Tanta era la curiosità suscitata da "Il cervello aumentato, l'uomo diminuito" (Erickson, 2016), l'ultimo libro dello psicoanalista e filosofo argentino – autore del famoso "L'epoca delle passioni tristi" (Feltrinelli, 2005) -, presentato dialogando con Riccardo Mazzeo e con il pubblico, che è stato possibile seguire l'incontro anche in video-conferenza in una sala subito riempita, lasciando molti in piedi.

La mattinata si è aperta con il gustoso prologo che, dopo l'intervento di Francesco Ghia, ha visto numerosi rappresentanti delle istituzioni – tra i quali il sindaco Alessandro Andreatta e il presidente della Provincia Ugo Rossi -, alternarsi nella lettura di brani di "Utopia", terminando con la riflessione di Grazia Villa (associazione Rosa Bianca) su "Donne e uomini: l'utopia dell'intendersi".
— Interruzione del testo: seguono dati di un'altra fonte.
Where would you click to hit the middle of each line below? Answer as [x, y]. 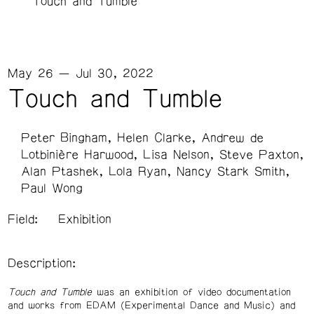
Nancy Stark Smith [231, 172]
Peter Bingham [64, 138]
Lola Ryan [138, 172]
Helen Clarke [155, 138]
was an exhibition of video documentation [191, 292]
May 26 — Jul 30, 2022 [80, 73]
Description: [41, 264]
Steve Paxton [260, 155]
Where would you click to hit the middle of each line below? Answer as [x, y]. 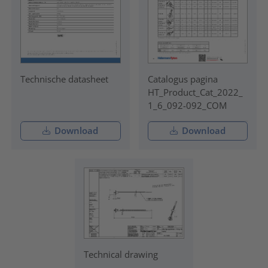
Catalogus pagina [182, 79]
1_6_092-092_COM [187, 105]
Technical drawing [121, 255]
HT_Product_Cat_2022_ [195, 92]
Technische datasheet [64, 79]
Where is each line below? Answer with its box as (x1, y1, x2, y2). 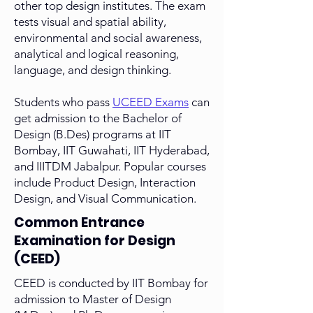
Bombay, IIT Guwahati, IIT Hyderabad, (14, 143, 210, 158)
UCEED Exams (112, 95, 189, 110)
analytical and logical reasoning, (14, 47, 179, 61)
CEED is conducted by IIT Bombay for (14, 276, 208, 291)
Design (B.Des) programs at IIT (14, 127, 171, 142)
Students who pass (14, 95, 112, 110)
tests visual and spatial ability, (14, 15, 166, 29)
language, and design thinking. (14, 63, 171, 78)
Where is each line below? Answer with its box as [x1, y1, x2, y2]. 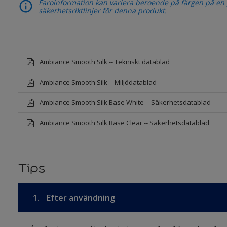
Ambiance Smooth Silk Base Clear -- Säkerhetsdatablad [39, 118, 209, 127]
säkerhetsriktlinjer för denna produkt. [38, 6, 167, 15]
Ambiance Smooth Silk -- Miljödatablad [39, 78, 157, 87]
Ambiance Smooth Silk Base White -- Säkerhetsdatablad [39, 98, 211, 107]
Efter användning [44, 192, 115, 203]
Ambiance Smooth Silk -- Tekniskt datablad [39, 57, 170, 66]
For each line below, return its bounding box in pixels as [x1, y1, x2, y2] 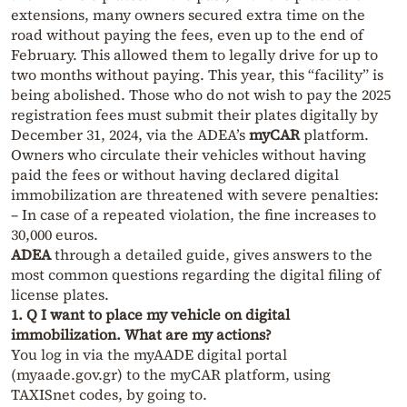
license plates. [11, 284, 109, 305]
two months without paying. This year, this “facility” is [11, 65, 383, 85]
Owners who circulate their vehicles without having [11, 144, 366, 165]
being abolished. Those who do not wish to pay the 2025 [11, 84, 391, 105]
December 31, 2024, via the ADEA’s [11, 124, 249, 145]
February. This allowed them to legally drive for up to [11, 45, 378, 65]
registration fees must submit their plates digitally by [11, 104, 378, 125]
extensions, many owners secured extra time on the [11, 5, 365, 25]
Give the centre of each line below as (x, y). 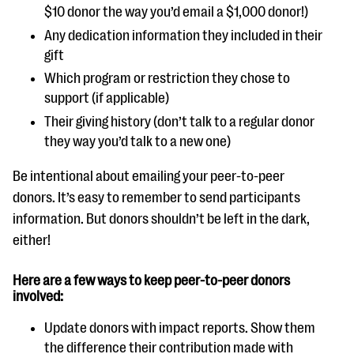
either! (32, 240)
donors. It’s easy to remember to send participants (156, 197)
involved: (38, 296)
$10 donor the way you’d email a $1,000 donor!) (176, 12)
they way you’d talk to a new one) (137, 141)
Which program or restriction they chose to (167, 78)
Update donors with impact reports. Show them (180, 328)
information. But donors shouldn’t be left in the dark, (161, 218)
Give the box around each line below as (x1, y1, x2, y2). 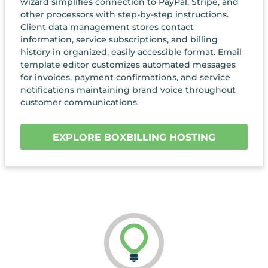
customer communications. (20, 97, 139, 108)
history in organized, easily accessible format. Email (20, 47, 242, 58)
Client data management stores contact (20, 22, 194, 33)
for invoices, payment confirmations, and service (20, 72, 230, 83)
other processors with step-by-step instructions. (20, 9, 229, 20)
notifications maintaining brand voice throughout (20, 84, 236, 96)
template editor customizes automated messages (20, 59, 236, 71)
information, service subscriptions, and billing (20, 34, 218, 45)
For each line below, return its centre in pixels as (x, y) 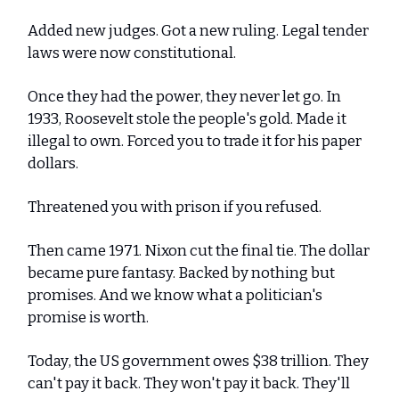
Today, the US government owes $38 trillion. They (198, 361)
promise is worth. (88, 318)
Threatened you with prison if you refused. (175, 207)
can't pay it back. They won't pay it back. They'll (189, 383)
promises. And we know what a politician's (175, 295)
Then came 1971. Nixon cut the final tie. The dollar (199, 251)
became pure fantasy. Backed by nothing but (181, 273)
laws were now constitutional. (132, 53)
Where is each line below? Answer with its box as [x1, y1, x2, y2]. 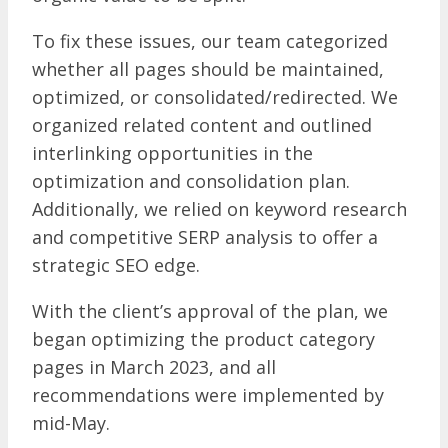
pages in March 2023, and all [32, 354, 276, 379]
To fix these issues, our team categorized [32, 28, 388, 53]
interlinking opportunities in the [32, 140, 313, 165]
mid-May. [32, 410, 115, 435]
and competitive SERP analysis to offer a [32, 224, 378, 249]
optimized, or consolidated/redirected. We [32, 84, 398, 109]
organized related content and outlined [32, 112, 372, 137]
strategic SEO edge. [32, 252, 200, 277]
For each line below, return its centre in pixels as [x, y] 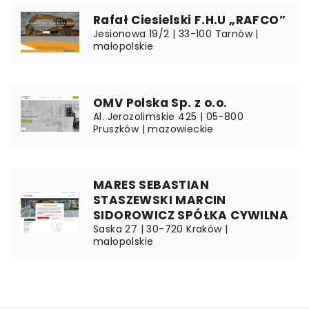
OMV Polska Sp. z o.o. [160, 102]
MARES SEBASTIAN [151, 185]
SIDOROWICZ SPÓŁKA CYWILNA [191, 215]
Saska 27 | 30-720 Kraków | [161, 229]
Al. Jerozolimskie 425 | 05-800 [168, 116]
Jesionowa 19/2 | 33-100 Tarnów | [176, 33]
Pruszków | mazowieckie [153, 129]
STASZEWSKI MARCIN [160, 200]
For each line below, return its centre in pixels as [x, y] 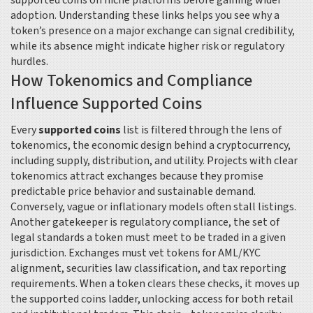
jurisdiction [37, 253]
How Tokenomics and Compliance [131, 81]
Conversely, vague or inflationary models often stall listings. [153, 207]
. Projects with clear [250, 161]
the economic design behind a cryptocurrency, [182, 145]
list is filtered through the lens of [201, 130]
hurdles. [29, 61]
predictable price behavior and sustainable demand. [133, 191]
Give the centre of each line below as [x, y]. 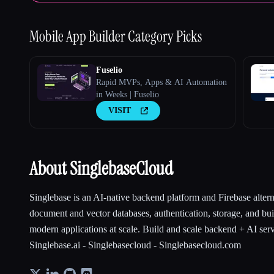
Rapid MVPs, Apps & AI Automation [161, 83]
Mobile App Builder [79, 37]
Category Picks [165, 37]
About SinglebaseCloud [101, 169]
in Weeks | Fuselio [128, 95]
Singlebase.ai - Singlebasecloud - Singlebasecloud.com [135, 245]
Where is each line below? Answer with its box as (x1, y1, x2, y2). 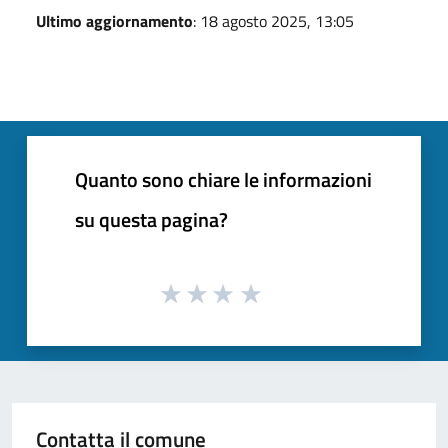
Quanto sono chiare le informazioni (75, 163, 372, 195)
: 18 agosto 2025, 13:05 (193, 8, 354, 33)
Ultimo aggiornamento (36, 8, 193, 33)
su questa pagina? (75, 203, 228, 235)
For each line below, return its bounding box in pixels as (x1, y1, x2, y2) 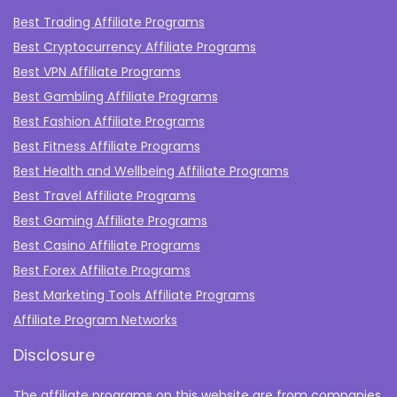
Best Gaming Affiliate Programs (13, 212, 207, 230)
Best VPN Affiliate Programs (13, 63, 181, 82)
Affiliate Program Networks (13, 311, 177, 330)
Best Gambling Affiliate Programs (13, 88, 218, 106)
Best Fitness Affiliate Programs (13, 137, 200, 156)
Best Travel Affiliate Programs (13, 187, 196, 206)
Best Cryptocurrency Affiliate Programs (13, 38, 256, 57)
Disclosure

Lo storico Paolo Prodi considera "Utopia" una delle "opere fondamentali per comprendere l’Homo Europaeus, oggi in crisi", una crisi che per Benasayag è ravvisabile nella tentazione di onnipotenza che anima l'uomo contemporaneo, sedotto dalle sirene di una tecnologia alla quale delega un numero sempre più ampio di funzioni, trascurando i pericoli che ciò comporta.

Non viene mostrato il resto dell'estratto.